Это Кастро Алвес написал:
«Взгляните: пара обрученных!» —
Про них так люди говорят.
«Мы славословим двух влюбленных!» —
Так хоры птиц про них звенят.
Говоря о стихах, которые Варела Фагундес написал в этой поездке, Эдгар Кавальейро замечает: «Он восхищается всеми ее красотами (Баии), но против того, что «следы ног рабов» марают «столь благородную землю». На него произвел большое впечатление невольничий рынок, который отнюдь не является свидетельством спокойной и счастливой жизни народа».
Помимо Стихов Варелы, поэма, которая называется «Перелетные птицы», имеет и другой эпиграф — из Томаса Рибейро: «Птицы, это весна! К розе! К розе!»
Говорят, что Эса де Кейрос[44], прочтя в этой поэме две следующие строки:
Там в селве солнце на закате
Разводит вечера костры, —
пришел в восторг и заявил: «Здесь, в этих двух строках, — вся поэзия тропиков». А другой португальский писатель, Антонио Нобре, назвал Кастро Алвеса первым бразильским поэтом.
Поэт Эдисон Карнейро задает вопрос: «Не был ли Кастро Алвес знаком с Карлом Марксом?» Этот же вопрос возник и у Силвио Ромеро, который квалифицировал поэзию Кастро Алвеса как социалистическую.
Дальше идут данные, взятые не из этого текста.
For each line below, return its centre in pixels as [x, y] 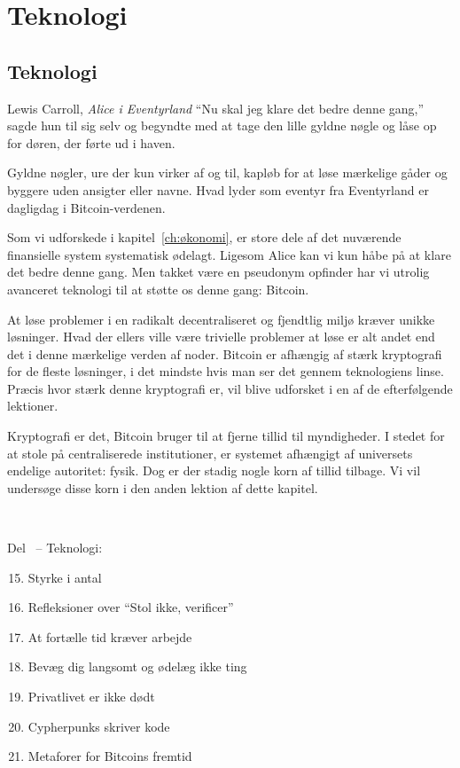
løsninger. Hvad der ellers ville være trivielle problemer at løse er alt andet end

Эваристо де Мораис пишет об эпохе, когда поэт начал свою аболиционистскую кампанию: «Это было в 1865 или, по другой версии, в 1863 году, когда работорговля еще фактически не закончилась; когда в Валонго еще происходили публичные аукционы, на которых товаром для продажи были человеческие существа всех возрастов, выставляемые в полуобнаженном виде для осмотра покупателями; когда закон — обратите на это внимание! — закон разрешал разъединение ребенка и матери-невольницы, чтобы эта последняя, будучи продана или сдана в аренду, могла дать чужому ребенку то, чего не хватало ее собственному, — молоко ее груди; когда правосудие — заметьте снова! — санкционировало наем молодых невольниц для явной проституции, причем суды объявили, что это логическое следствие права собственности на этих рабынь; когда коллективное сознание не восставало против юридического положения невольников, которые считались просто животными и заносились в ту же инвентарную опись, что и быки, лошади и свиньи; когда репрессивный закон установил для рабов наказание розгами без ограничения; когда практиковалось клеймение каленым железом «человеческого скота», которым были населены фазенды и энженьо; когда политический престиж и социальное влияние почт и всегда зависели от масштабов пашни и сензалы, соответствуя большему или меньшему числу невольников, которыми владеет хозяин; когда, наконец, все обладатели светской и духовной власти — от императора до судей и полицейских, от епископов и религиозных конгрегаций до приходских священников в деревнях — были рабовладельцами».
Пиньейро Виегас пишет: «Я думаю, что счастлив только тот, кто может сказать: «Я родился свободным и умру свободным!» Трусы всегда рабы. Мятежник, сам по себе, исключительно свободен».